Today makes two weeks since our sweet Greer girl came into this world. It makes my mama heart so excited to see her grow and also so sad to see her getting bigger and slowly (rapidly to me) moving out of the newborn stage. It's bittersweet, that's the best word for it.
So today, before I get too much further away from her birth day, I wanted to share her birth story. Because I want to remember every detail for always.
As you might know, our OB discovered that Greer was transverse around 34 weeks. After an unsuccessful attempt to turn her into the head down position at 37 weeks and 2 days, a c-section was scheduled for December 21.
I felt pretty certain that I could count on my girl to make her appearance on her own time, but I was wrong. My sweet girl stayed put until the date that had been set for her arrival. And I'm thankful for that in hindsight. It gave husband and I plenty of extra time together before the two of us became the three of us. So Monday, December 21st is where we pick up.

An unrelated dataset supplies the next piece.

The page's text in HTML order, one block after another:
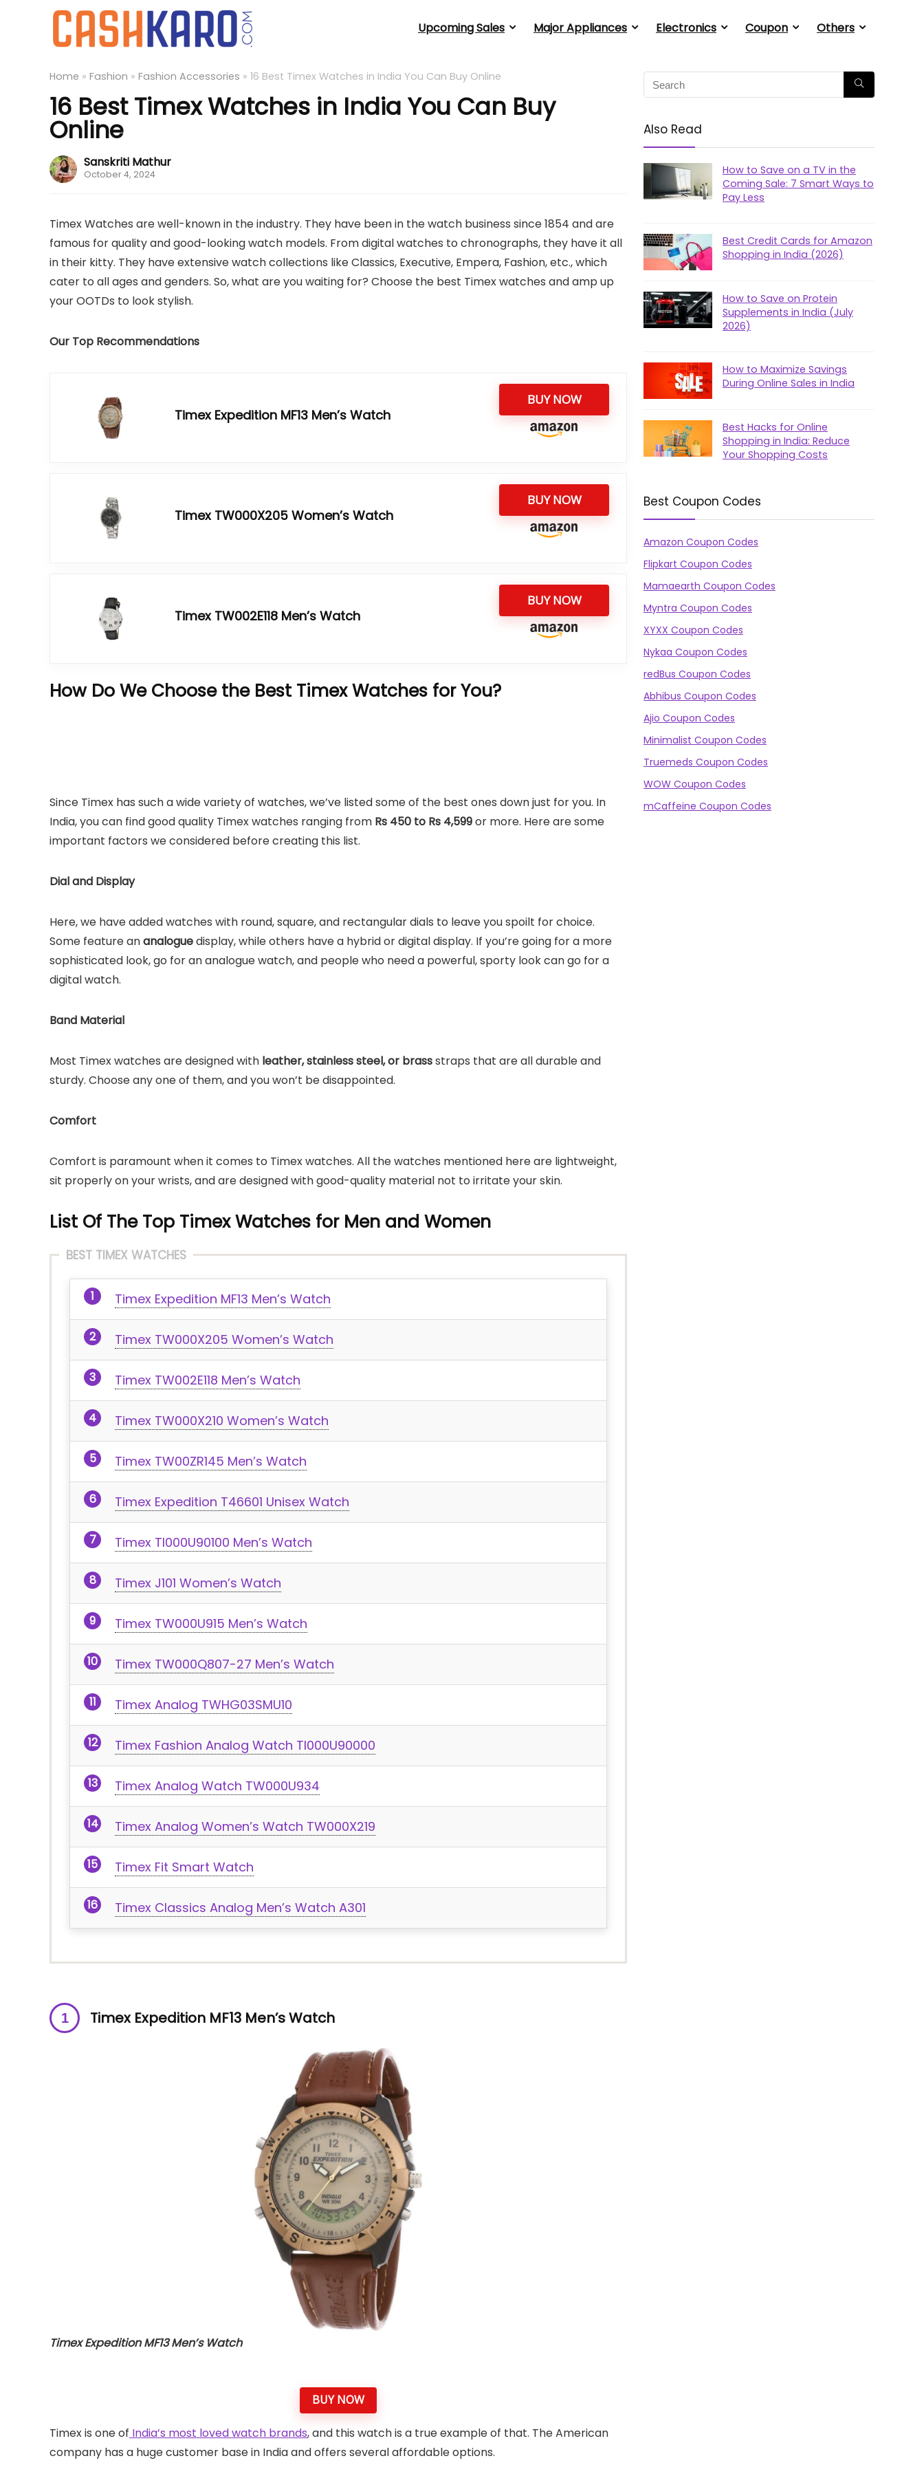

Our c-section had been scheduled for 9:30 a.m., and we had been instructed to be at the hospital at 7:00 that morning to get checked in, settled into our room, and get the IV fluids pumping through me. Not long after we arrived we were told that our c-section would be bumped another couple of hours, around 11:00. One mom-to-be had gone into natural labor and our doctor was readying to deliver her baby. The c-section ahead of us was moving into our spot and we were being moved to a later time.
Part of me was sad that we would have to wait even longer to meet our girl, but it was also a blessing in disguise. It gave me time to calm down, let the jitters subside, and enjoy the morning. Because when you're about to go into a major surgery to give birth to your child, all the nerves are going. That and you're about to be a mom for the first time. Nerves times a million.
My parents and sister waited with husband and I in our room until go time. Dressed in a hospital gown, that annoying IV hooked to my left hand, we made light conversation. Husband and I shared a lot of "is this really happening" moments, and before I knew it, the clock was hitting 11:00.
About that time the prep for a move into surgery started happening. They upped the IV fluids, I downed a shot-size of anti-acid, which tasted like soured grape (it was gross!), and another dose of anti-acid medicine went into my IV. My temperature was taken and the band on my arm scanned several times.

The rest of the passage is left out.